I think we should use FLAT TOP to describe a volume junkie from now on. 

Querty has lost this argument - 

A) There is no DC component in audio signals - not even test frequency tones - unless there was "DC offset" included, but an audio amp won't normally reproduce DC offset to a speaker output. 

B) Power is power - integral under the curve. To produce a "square wave" of identical power as a non-clipped "sine wave", it would have to start with a much higher magnitude sine function (of the same fundamental frequency), clipped to the same "peak voltage" (to which quertydude keeps referring), plus it would have an unusually high component of higher frequency harmonics, which give the "square wave" it's traditional fast leading edge. (this is why, Q-D, that Mark keeps telling you that you're not comparing apples to apples...) 

If you were to test two identical drivers, with two signals - one "clipped", one sinusoidal, but both with IDENTICAL power levels (RMS) - both drivers would play, and last, about the same.

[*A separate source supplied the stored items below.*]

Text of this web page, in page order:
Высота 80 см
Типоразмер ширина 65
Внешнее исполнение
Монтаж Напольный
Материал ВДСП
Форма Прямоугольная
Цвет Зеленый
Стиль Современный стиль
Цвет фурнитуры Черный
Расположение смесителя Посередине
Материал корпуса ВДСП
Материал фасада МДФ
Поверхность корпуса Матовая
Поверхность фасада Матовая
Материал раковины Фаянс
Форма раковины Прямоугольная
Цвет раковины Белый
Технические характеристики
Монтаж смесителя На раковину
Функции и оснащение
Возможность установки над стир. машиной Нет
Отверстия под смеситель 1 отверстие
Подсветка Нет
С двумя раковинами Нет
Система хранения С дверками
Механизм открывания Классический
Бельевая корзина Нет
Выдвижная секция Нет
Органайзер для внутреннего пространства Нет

Speakers can play square waves, they just sound different. 

I'm not EVEN sure why you branched into the motor load tangent of discussion. Audio drivers are nowhere near the classification of inductive loads like machines. And additional motor heating isn't so much a by product of the "square waves" as it is from slower operating speeds on PWM drives. Inverter drives have their own problems, but this doesn't relate to the argument here in this thread. 

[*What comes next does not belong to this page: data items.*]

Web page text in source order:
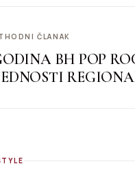
ČLANAK
BH POP
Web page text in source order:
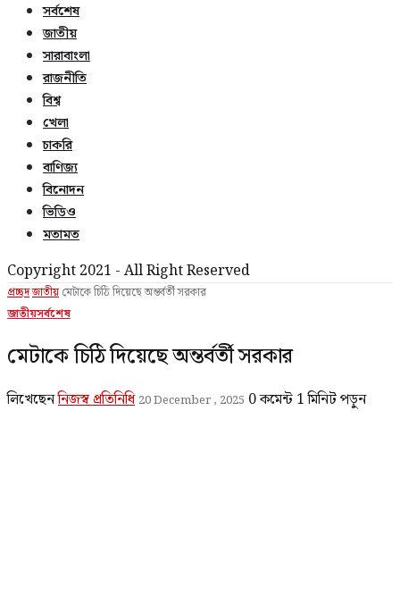
সর্বশেষ
জাতীয়
সারাবাংলা
রাজনীতি
বিশ্ব
খেলা
চাকরি
বাণিজ্য
বিনোদন
ভিডিও
মতামত
Copyright 2021 - All Right Reserved
প্রচ্ছদজাতীয় মেটাকে চিঠি দিয়েছে অন্তর্বর্তী সরকার
জাতীয়সর্বশেষ
মেটাকে চিঠি দিয়েছে অন্তর্বর্তী সরকার
লিখেছেননিজস্ব প্রতিনিধি 20 December , 2025 0 কমেন্ট 1 মিনিট পড়ুন

Flat top = volume knob abuse? 

Back to lurking,
John


----------



## minbari

jhsellers said:


> _*Here come old flat top
> He come groovin' up slowly
> He got joo joo eyeballs
> He one holy rollers*_
> 
> I think we should use FLAT TOP to describe a volume junkie from now on.
> 
> Querty has lost this argument -
> 
> *A) There is no DC component in audio signals - not even test frequency tones - unless there was "DC offset" included, but an audio amp won't reproduce this to a speaker output. *
> 
> B) Power is power - integral under the curve. To produce a "square wave" of identical power as a non-clipped "sine wave", it would have to start with a much higher magnitude sine function (of the same fundamental frequency), clipped to the same "peak voltage" (to which quertydude keeps referring), plus it would have an unusually high component of higher frequency harmonics, which give the "square wave" it's traditional fast leading edge. (this is why, Q-D, that Mark keeps telling you that you're not comparing apples to apples...)
> 
> I'm not EVEN sure why you branched into the motor load tangent of discussion. Audio drivers are nowhere near the classification of inductive loads like machines. And additional motor heating isn't so much a by product of the "square waves" as it is from slower operating speeds on PWM drives. Inverter drives have their own problems, but this doesn't relate to the argument here in this thread.
> 
> Flat top = volume knob abuse?
> 
> Back to lurking,
> John



I agree with everything but this. a full squarewave is still alternating, but the portions of the wave where it sits on a rail _IS_ DC. it doesnt have to be offset.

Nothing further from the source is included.